Выслушав ответ, кивнула:
— Она в реанимации.
— Мне внизу сказали, что здесь, на шестнадцатом, — бабушка протянула бумажный лоскуток.
— Это здесь, — терпеливо пояснила та, — только в реанимацию посетители не допускаются.
— Интересно, почему? — встрял мужчина в махровом халате. — Вон в Америке кого угодно в реанимацию пускают!
— Мы не в Америке, — строго бросила ему девушка и, повернувшись к собеседнице, продолжала, — вот переведут вашу дочку в палату, тогда приходите.
Нужно было поправить: не дочку, а внучку, и спросить, что такое реанимация, но она не могла решить, с чего начать, а руки и ноги стали вдруг очень тяжелыми. Наверное, это было заметно, потому что крылатая барышня вскочила и сама подвала ее к стулу:
— Вы сядьте, бабушка, — но не отошла сразу, а ждала, пока она нащупает в сумке таблетки.
Славная какая, растроганно подумала о девушке, которая уже несла ей воду. Отдышавшись, хотела поблагодарить, но не получилось; только выговорила:
— Как она себя чувствует?
Девушка взглянула укоризненно:
— Ну как может человек себя чувствовать после такой операции?
И стало не нужно узнавать про эту реанимацию: сердце подскочило к самому горлу, и она закашлялась, точно оно не давало дышать; да так и было. Опять растопырились полы халатика: сестричка переполошилась, и бабушка, откашлявшись, замахала руками: не надо никакого доктора звать, Боже сохрани. Нашелся и корвалол; она выпила пахучую гадость и теперь сидела, с наслаждением глотая воду.
Напротив стола с лампой висели круглые часы с такими крупными цифрами, что она без труда их различала. Часы обладали пугающей особенностью: было видно, как движутся стрелки. Самая тонкая плыла тяжело и непрерывно, как в масле, а минутная, вздрогнув, с громким щелчком перескакивала на следующую отметку. От этого казалось, что время идет очень быстро, вот и еще минута проскочила. С трудом отведя глаза, бабушка подумала, что такие часы хороши для больницы: каждая уходящая минута уносила Лелькину болезнь.
Она не стала спрашивать у отзывчивой сестрички, чем внучка больна и скоро ли ее отпустят — пусть вылечат хорошенько, зря держать не станут, да и часы подгоняют, — поднялась осторожно (ноги держали), поблагодарила и направилась к лифту. Девушка догнала: «Я провожу вас, бабушка», — а пока ждали лифт, спросила: «Сколько вам лет?» В ответ недоверчиво протянула: «Да ну!.. Нет, вы моложе выглядите!» И хотя было очевидно, что для двадцатилетней барышни что пятьдесят, что восемьдесят пять — одно и то же, все равно было лестно. Внимательная какая; зря ругают молодежь.
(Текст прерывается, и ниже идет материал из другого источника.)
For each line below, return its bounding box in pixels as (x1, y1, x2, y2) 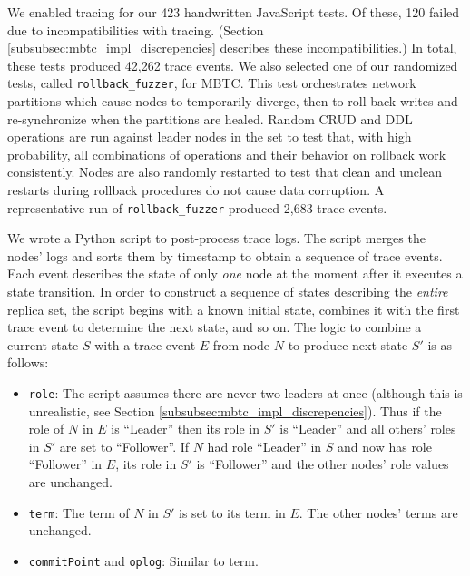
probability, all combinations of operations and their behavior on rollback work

Проводила до первого этажа и даже показала, где такси останавливаются, да только такси ей не по карману, о чем ни любезной сестричке, ни шоферу полупустого автобуса, где она удобно устроилась на переднем сиденье, знать было ни к чему.
Вот и съездила, бабушка, говорила она самой себе. Афера, чистая афера. Вчера, случайно услышав, как внучкин муж сказал кому-то в телефон: «…Восьмая больница, автобус прямо от памятника Свободы», она еще не знала, что ноги сами приведут сегодня к этому автобусу, и она будет трястись через весь город, а потом вознесется на шестнадцатый этаж, где будет смотреть на зловещие часы, услышит непонятное слово «реанимация» для того только, чтобы так и не повидаться с внучкой, больной неизвестно чем, но так страшно, что к ней не пускают.
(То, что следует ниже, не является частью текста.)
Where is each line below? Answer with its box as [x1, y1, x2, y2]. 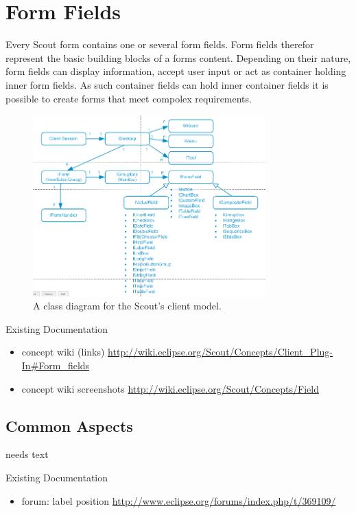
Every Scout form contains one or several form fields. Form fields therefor [5, 37, 314, 52]
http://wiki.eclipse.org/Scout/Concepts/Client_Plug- [108, 345, 333, 359]
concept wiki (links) [21, 345, 105, 359]
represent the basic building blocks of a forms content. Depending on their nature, [5, 50, 351, 65]
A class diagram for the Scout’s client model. [33, 298, 222, 313]
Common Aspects [5, 415, 133, 436]
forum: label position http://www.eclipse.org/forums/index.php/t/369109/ [21, 493, 336, 507]
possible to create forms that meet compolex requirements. [5, 91, 252, 105]
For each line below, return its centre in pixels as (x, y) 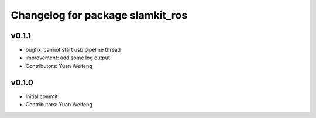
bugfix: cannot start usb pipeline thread (73, 50)
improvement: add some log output (68, 58)
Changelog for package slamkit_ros (99, 15)
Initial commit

Автобус несся быстро, словно истосковавшись по дороге. За окном, как на экране телевизора, мелькали одинаковые серые дома, июньская щедрая зелень и разноцветные машины. На конечной остановке бабушка опять вышла последней. Потом был трамвай, а когда оказалась дома, что-то произошло, о чем она, как ни старалась, вспомнить не могла. Знала твердо, что комната была залита предзакатным светом, и привычно сняла платок, а потом вдруг увидела матово белеющую подушку рядом. Вторая лежала под головой. Как она очутилась на кровати, даже не переодевшись — только туфли скинула — и сколько времени прошло? На улице горели фонари, и небо от этого было бледно-сиреневым. Включив лампу, поднесла к глазам будильник: десять минут одиннадцатого. Куда делся кусок времени — и жизни, ведь был седьмой час?..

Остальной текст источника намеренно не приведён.